Pangoraw / PaDiM

:dolphin: Re-implementation of PaDiM and code for the article "Weakly Supervised Detection of Marine Animals in High Resolution Aerial Images"
https://arxiv.org/abs/2011.08785
MIT License
27 stars 4 forks source link

How is the embedding_size for the backbones calculated? #6

Closed SDJustus closed 3 years ago

SDJustus commented 3 years ago

Hi,

i am trying to implement efficientnetb5 from the paper in my fork and i am wondering, how u calculated the embedding_size for each backbone you implemented yet?

Best regards Justus

SDJustus commented 3 years ago

this is my implementation (did not fetch your latest backbone refactoring yet):

from typing import Tuple

from torch import Tensor
from torch.nn import Module
from efficientnet_pytorch import EfficientNet

class EfficientNetB5(Module):
    embeddings_size = 448
    num_patches = 32 * 32

    def __init__(self) -> None:
        super().__init__()
        self.efficientnetb5 = EfficientNet.from_pretrained('efficientnet-b5')
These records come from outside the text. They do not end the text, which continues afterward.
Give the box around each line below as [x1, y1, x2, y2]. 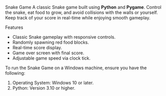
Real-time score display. [12, 45, 62, 50]
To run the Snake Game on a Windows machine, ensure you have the [5, 65, 147, 71]
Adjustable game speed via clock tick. [12, 55, 91, 61]
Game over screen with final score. [12, 50, 85, 56]
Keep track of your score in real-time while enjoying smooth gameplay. [5, 15, 151, 20]
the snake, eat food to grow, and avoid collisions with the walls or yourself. [5, 9, 158, 15]
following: [5, 70, 25, 76]
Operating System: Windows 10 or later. [12, 80, 94, 86]
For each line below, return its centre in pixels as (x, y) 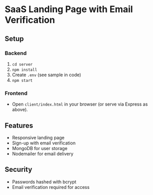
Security (18, 169)
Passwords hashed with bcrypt (44, 182)
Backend (16, 53)
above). (20, 110)
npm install (24, 70)
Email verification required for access (51, 187)
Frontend (16, 93)
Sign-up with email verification (44, 143)
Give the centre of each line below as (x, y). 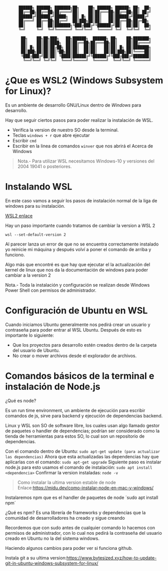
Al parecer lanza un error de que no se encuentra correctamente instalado (82, 244)
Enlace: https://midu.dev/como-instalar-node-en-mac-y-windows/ (86, 487)
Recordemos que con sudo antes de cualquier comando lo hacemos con (80, 527)
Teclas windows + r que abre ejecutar (51, 135)
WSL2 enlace (19, 216)
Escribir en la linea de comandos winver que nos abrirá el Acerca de (83, 146)
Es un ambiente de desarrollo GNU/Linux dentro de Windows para (73, 105)
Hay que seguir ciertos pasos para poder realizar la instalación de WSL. (79, 120)
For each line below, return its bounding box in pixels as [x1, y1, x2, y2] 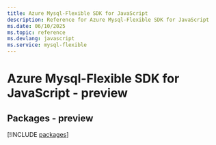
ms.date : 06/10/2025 [7, 22, 66, 29]
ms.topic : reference [7, 29, 66, 36]
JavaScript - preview [7, 86, 129, 101]
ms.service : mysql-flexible [7, 42, 87, 48]
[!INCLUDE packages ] [7, 131, 69, 138]
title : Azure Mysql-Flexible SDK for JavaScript [7, 10, 148, 17]
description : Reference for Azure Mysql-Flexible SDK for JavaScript [7, 16, 210, 23]
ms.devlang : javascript [7, 35, 75, 42]
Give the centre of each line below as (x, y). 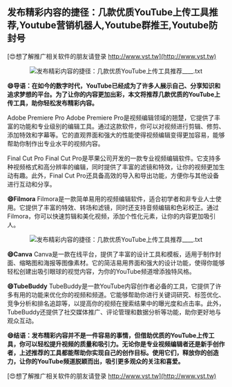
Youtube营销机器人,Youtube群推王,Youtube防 (119, 25)
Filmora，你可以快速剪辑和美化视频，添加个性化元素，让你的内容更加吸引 (112, 216)
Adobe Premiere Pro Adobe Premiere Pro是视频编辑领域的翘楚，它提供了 (111, 117)
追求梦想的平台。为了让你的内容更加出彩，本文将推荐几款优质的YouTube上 (114, 94)
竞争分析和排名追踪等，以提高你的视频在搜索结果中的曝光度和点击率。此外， (116, 303)
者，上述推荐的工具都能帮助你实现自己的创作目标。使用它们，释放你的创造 (113, 352)
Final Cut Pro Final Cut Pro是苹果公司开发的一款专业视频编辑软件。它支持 (111, 158)
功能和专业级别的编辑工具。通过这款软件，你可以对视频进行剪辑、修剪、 (122, 126)
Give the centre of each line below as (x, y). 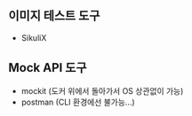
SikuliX (34, 37)
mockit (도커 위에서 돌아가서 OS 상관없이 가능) (102, 90)
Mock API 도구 (48, 68)
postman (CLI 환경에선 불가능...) (78, 102)
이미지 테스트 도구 (54, 16)

    def forward(self, x: Tensor) -> Tuple[Tensor, Tensor, Tensor]:
        """Return the three intermediary layers from the EfficientNetB5
        pre-trained model.
        Params
        ======
            x: Tensor - the input tensor of size (b * c * w * h)
        Returns
        =======
            feature_1: Tensor - the residual from layer 1
            feature_2: Tensor - the residual from layer 2
            feature_3: Tensor - the residual from layer 3
        """
        x = self.efficientnetb5._conv_stem(x)
        x = self.efficientnetb5._bn0(x)

        feature_not_using_1 = self.efficientnetb5._blocks[0](x)
        feature_1 = self.efficientnetb5._blocks[1](feature_not_using_1)
        feature_not_using_2 = self.efficientnetb5._blocks[2](feature_1)
        feature_2 = self.efficientnetb5._blocks[3](feature_not_using_2)
        feature_3 = self.efficientnetb5._blocks[4](feature_2)

        return feature_1, feature_2, feature_3

sadly, the embedding_size is wrong (copied from resnet-18)
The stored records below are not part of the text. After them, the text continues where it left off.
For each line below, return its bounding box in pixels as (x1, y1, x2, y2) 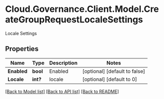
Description (49, 59, 78, 66)
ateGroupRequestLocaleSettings (5, 14, 143, 25)
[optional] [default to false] (82, 68, 146, 75)
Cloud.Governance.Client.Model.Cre (5, 3, 159, 15)
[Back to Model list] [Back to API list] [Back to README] (5, 88, 119, 95)
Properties (5, 45, 39, 53)
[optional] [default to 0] (82, 76, 138, 83)
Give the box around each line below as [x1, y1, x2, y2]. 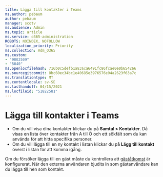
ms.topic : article [5, 30, 42, 35]
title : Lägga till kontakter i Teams [5, 7, 82, 12]
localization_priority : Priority [5, 43, 73, 48]
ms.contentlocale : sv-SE [5, 79, 56, 84]
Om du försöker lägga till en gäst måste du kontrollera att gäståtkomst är [5, 156, 151, 162]
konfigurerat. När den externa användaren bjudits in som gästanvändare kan [5, 161, 159, 167]
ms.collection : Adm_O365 [5, 48, 56, 53]
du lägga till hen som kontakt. [5, 166, 64, 172]
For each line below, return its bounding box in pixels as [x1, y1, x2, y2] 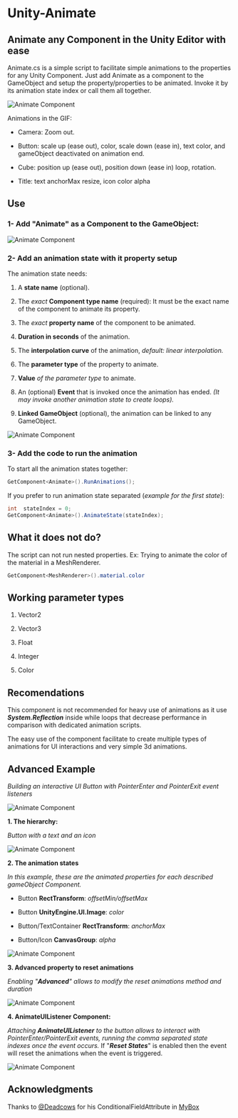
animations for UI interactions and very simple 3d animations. [7, 742, 187, 751]
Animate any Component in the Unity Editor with [7, 34, 227, 46]
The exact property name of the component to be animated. [17, 318, 196, 326]
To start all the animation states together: [7, 464, 128, 473]
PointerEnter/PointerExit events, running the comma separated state [7, 1034, 208, 1042]
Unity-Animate [7, 5, 96, 21]
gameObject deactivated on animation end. [17, 149, 145, 158]
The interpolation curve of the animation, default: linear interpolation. [17, 346, 224, 354]
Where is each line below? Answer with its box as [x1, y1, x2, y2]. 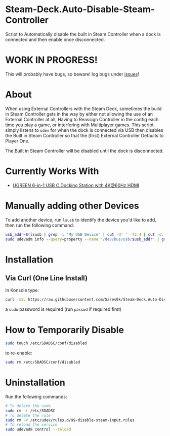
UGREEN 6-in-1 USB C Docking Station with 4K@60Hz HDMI [12, 182, 140, 188]
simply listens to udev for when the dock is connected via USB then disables [5, 127, 163, 133]
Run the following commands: [5, 393, 67, 399]
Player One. [5, 138, 30, 144]
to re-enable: [5, 350, 32, 356]
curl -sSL [5, 297, 26, 302]
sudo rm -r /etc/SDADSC [5, 408, 56, 413]
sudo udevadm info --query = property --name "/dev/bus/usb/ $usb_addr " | [5, 237, 159, 242]
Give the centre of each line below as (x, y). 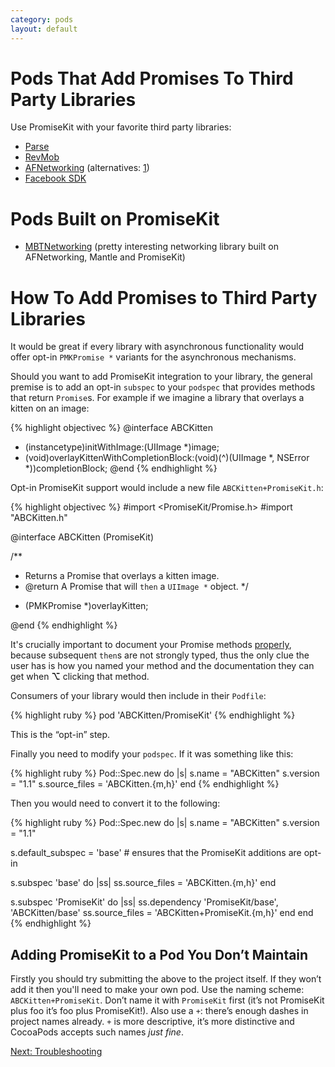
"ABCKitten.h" (39, 518)
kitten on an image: (50, 408)
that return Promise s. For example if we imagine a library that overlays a (157, 398)
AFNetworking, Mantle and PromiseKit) (105, 257)
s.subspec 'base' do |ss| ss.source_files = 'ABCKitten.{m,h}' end (143, 883)
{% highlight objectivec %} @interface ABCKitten (111, 428)
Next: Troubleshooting (56, 1052)
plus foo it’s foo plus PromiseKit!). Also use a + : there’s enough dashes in (159, 1011)
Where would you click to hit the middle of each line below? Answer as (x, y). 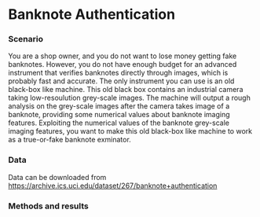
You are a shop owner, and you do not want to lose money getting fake (123, 56)
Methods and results (48, 206)
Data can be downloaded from (57, 177)
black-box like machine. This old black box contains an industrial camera (126, 90)
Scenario (26, 39)
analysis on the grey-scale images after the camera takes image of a (119, 106)
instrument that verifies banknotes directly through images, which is (118, 73)
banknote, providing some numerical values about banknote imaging (119, 115)

Pangoraw commented 3 years ago

The embedding size is the sum of the channel depth of feature_1, feature_2 and feature_3.

l1 = feature_1.size(1)
l2 = feature_2.size(1)
l3 = feature_3.size(1)
num_embeddings = l1 + l2 + l3
SDJustus commented 3 years ago

sorry for the late response. Closing this issue. Thank your very much for answering!